In the light of the above considerations to be made by the court a litigant should aver facts that show explicitly on the face of the Application why the matter is urgent. The Applicant cannot rely on facts and circumstances beyond the borders of its Founding Affidavit to show urgency. As we stated in the SMAWU case (supra);


"This court is of the considered view that it is entitled to look at the Founding Affidavit as a whole and if the only reasonable inference from the facts set out in the Affidavit is that the matter is one of urgency then an applicant will have complied with the requirements of urgency, even though he does not make a specific averment that it is urgent. See the case of Sikwe v SA Mutual Fire and General Insurance Co. Ltd 1977 (3) SA 438 G - H ".

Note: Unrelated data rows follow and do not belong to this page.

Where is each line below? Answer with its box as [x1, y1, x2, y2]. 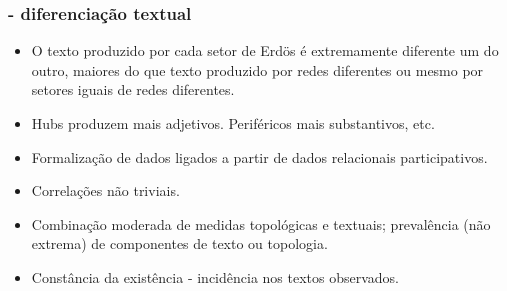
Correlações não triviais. [31, 180, 180, 201]
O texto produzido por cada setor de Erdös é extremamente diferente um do [31, 40, 499, 61]
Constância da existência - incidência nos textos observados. [31, 266, 399, 287]
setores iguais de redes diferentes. [31, 79, 235, 100]
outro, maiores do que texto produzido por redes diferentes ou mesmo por [31, 59, 484, 80]
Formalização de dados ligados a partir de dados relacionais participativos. [31, 146, 488, 167]
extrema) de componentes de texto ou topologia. [31, 233, 328, 254]
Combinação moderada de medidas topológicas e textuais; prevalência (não [31, 213, 491, 234]
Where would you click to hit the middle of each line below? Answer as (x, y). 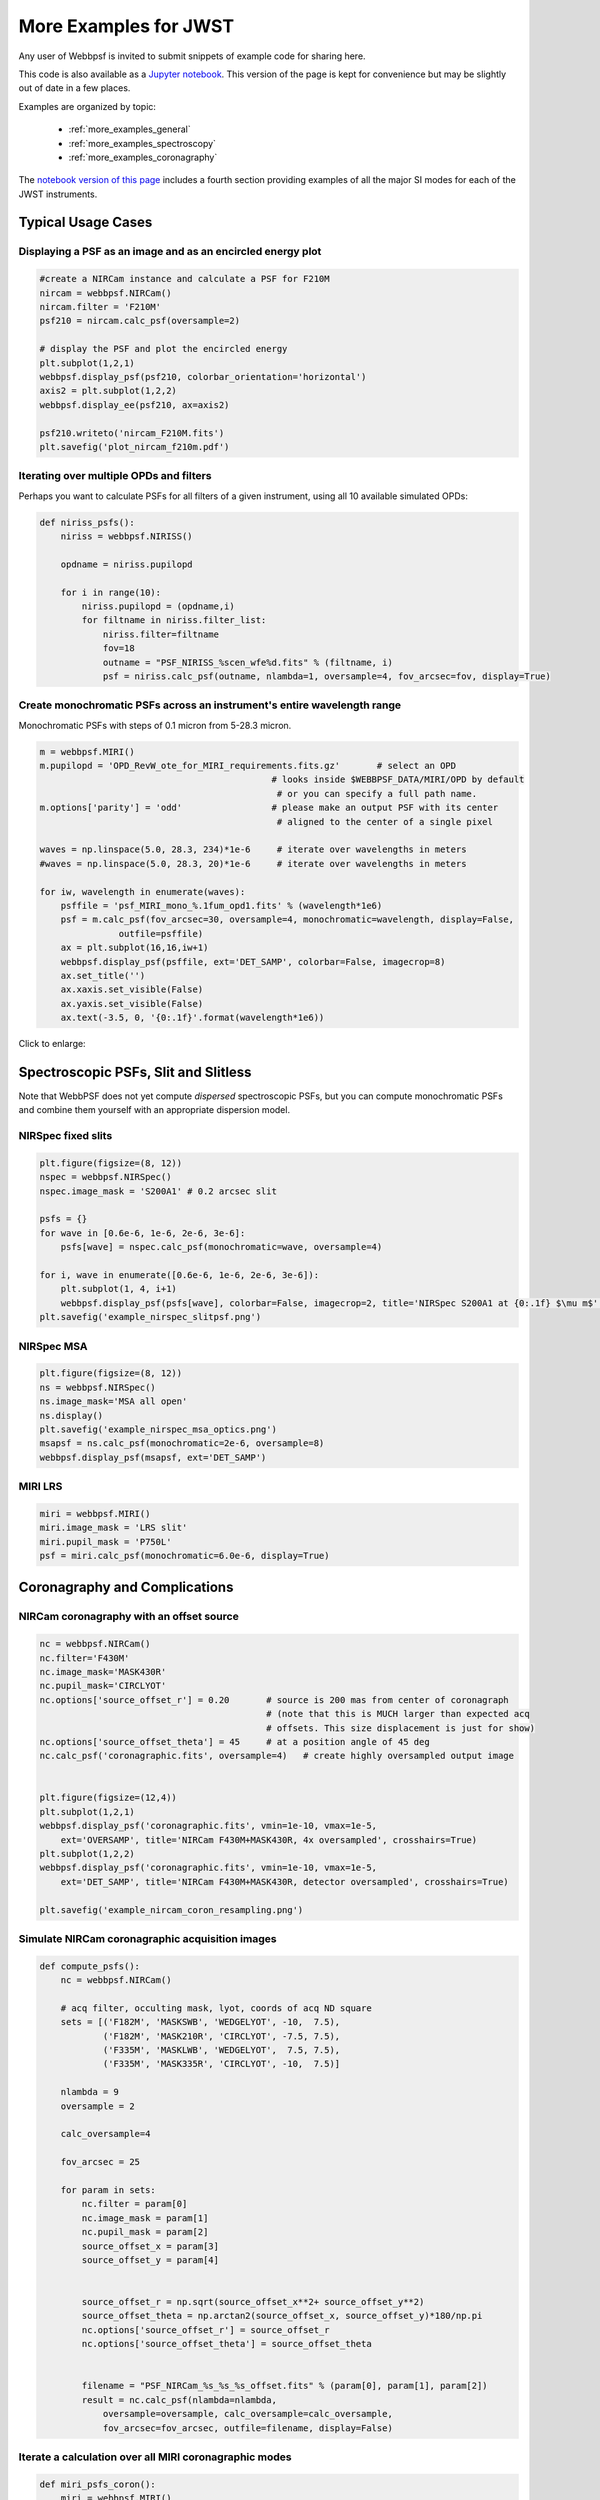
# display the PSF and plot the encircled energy (163, 349)
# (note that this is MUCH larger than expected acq (398, 1714)
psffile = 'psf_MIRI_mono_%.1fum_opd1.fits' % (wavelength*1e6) (221, 905)
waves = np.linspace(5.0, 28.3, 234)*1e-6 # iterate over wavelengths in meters (253, 849)
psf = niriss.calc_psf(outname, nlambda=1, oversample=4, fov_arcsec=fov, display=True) (327, 676)
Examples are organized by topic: (87, 106)
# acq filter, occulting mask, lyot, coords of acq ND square (216, 2008)
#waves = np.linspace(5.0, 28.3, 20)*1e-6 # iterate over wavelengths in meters (253, 863)

In the SMAWU case we found that the Application was urgent on the basis that the Applicant had established on the papers that a notice to declare workers redundant in violation of Section 40 as read with Section 2 of the Employment Act was due to be implemented by the Respondent in a matter of days. At Page 5 of our ruling we had this to say :


"If a possibly invalid notice of redundancy is to be implemented in a matter of days then this application is justifiably urgent. This is not the kind of issue that should await the procedure provided for in Part V111 of the Act and is substantially different from the normal reasons set out by persons who have brought applications of unfair dismissal".

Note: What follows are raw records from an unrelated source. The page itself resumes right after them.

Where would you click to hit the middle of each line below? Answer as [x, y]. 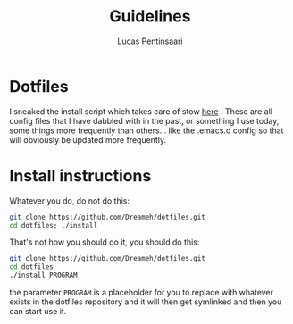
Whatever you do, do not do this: [70, 200]
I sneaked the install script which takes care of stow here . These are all [141, 111]
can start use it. [38, 311]
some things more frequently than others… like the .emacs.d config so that [146, 130]
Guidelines [150, 17]
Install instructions [80, 175]
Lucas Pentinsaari [150, 41]
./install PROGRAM [43, 275]
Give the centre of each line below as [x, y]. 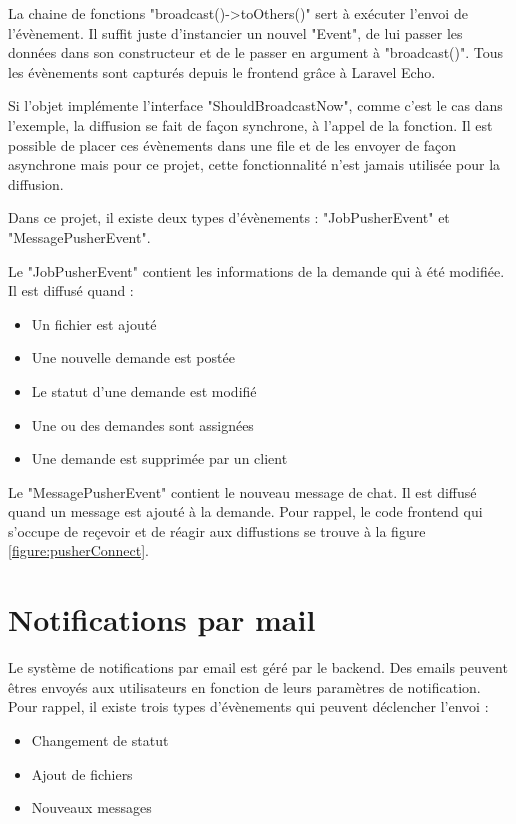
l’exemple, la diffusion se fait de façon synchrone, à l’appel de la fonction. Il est [250, 124]
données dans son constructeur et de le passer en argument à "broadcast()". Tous [256, 52]
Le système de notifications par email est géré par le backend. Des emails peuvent [258, 667]
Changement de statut [100, 739]
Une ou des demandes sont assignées [142, 424]
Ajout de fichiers [82, 773]
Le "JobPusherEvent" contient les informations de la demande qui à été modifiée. [256, 270]
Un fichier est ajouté [94, 323]
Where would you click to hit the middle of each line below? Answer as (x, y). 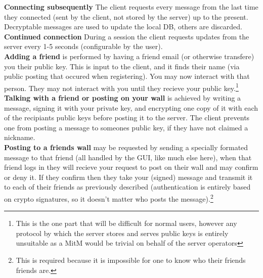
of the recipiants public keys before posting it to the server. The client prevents (127, 118)
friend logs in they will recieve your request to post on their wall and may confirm (131, 167)
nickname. (20, 137)
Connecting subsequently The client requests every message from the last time (131, 7)
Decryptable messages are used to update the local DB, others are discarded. (123, 27)
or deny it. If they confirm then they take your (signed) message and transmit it (128, 177)
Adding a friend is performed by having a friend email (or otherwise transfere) (129, 56)
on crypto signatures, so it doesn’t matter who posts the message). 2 (109, 198)
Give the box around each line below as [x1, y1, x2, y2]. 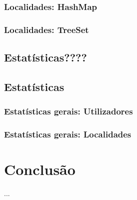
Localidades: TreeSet [4, 23, 89, 35]
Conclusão [4, 159, 75, 179]
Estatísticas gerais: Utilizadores [4, 105, 133, 117]
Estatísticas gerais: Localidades [4, 128, 131, 140]
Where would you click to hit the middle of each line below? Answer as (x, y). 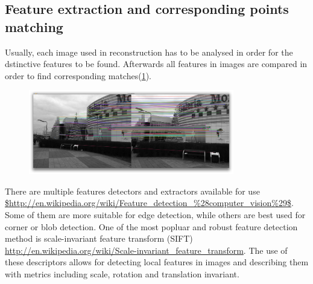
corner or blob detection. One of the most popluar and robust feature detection (151, 226)
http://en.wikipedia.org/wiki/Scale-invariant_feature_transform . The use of (146, 250)
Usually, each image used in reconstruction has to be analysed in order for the (149, 52)
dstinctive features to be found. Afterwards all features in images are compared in (156, 64)
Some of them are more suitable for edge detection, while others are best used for (155, 214)
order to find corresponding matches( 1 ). (78, 75)
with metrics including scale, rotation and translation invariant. (122, 273)
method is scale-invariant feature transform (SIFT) (99, 238)

We restate this as the proper approach to take in matters of this nature. It is common cause that the five employees of the Respondent named in schedule "A" to the notice of motion were retrenched on 23rd day of July, 1999. This application was filed on the 2nd August 1999 and was argued on the 9th August, 1999. The effect of the prayers sought in the notice of motion would be to reinstate the Applicants to the posts they held prior to the retrenchment on the 23rd July, 1999.


4


Upon consideration of the decision of Revelas J. in Fordham v OK Bazaars (1929) Ltd 1978) 19 ILJ 1150 (L C) we state that it is not open to the Industrial Court to issue a status quo order that has the effect of reinstating an employee who has been terminated from employment. We reckon this position has changed in South Africa where under Section 43 of the Labour Relations Amendment Act No. 9 of 1991, the court has the jurisdiction to issue status quo orders that have the effect of reinstating employees whose services have been terminated pending the finalisation of the case. This is not so in Swaziland.


This position remains the same regardless of what reasons under Section 36 of the Employment Act, the employer purports to rely on in terminating the services of the employee. If however, the notice to terminate has not taken effect, then the court in terms of Section 5 (3) may grant injunctive relief.


The Applicant's difficulties in this application are compounded by its failure to name the five employees as parties to this Application. It would be an exercise in futility to issue an order of reinstatement in favour of the Applicant which is a union as opposed to the respective employees.


It is not opportune for us to consider the objection raised as regards the requirements for the grant of an interim order in view of the insuperable difficulties faced by the Applicant concerning the issue of urgency.


The Application is accordingly dismissed with no order as to costs.